— EXERCISE REQUIREMENTS —
Only the count is needed. Count the lines below with the word "drops" in them.

— GIVEN INFORMATION —

□ □ □

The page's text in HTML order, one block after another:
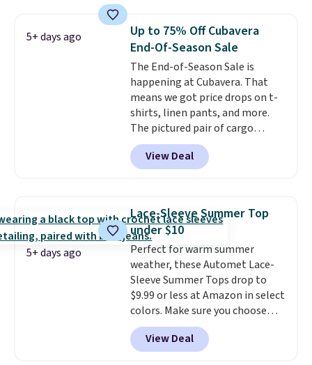
of styles in your cart. Shipping is
free when you spend $50 and
sign into a free rewards account.
Otherwise, shipping starts at $5.
Final sale items cannot be
exchanged or returned.
5+ days ago
Up to 75% Off Cubavera
End-Of-Season Sale
The End-of-Season Sale is
happening at Cubavera. That
means we got price drops on t-
shirts, linen pants, and more.
The pictured pair of cargo
shorts originally sold for $75,
but drops to as low as $19.99 in
two colors. That's 75% off and
Cubavera is known for
their breathable, linen fabrics.
That sort of style is super
popular right now too.You can
also score two of the popular
Cubavera polos for $40. Please
note that we expect some of
the more popular sizes to sell
fast. Good Life Members will
also get free shipping on orders
View Deal
5+ days ago
Lace-Sleeve Summer Top
under $10
Perfect for warm summer
weather, these Automet Lace-
Sleeve Summer Tops drop to
$9.99 or less at Amazon in select
colors. Make sure you choose
Black, Navy, Light Green, or
Coral only. This top is well-
reviewed and usually costs
View Deal
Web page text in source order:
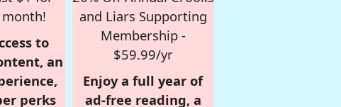
to
an
perks
and Liars Supporting
Membership -
$59.99/yr
Enjoy a full year of
ad-free reading, a
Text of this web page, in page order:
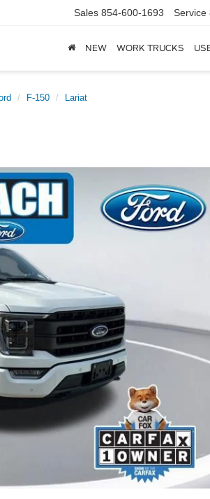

□ □ □

— EXERCISE OUTPUT —
2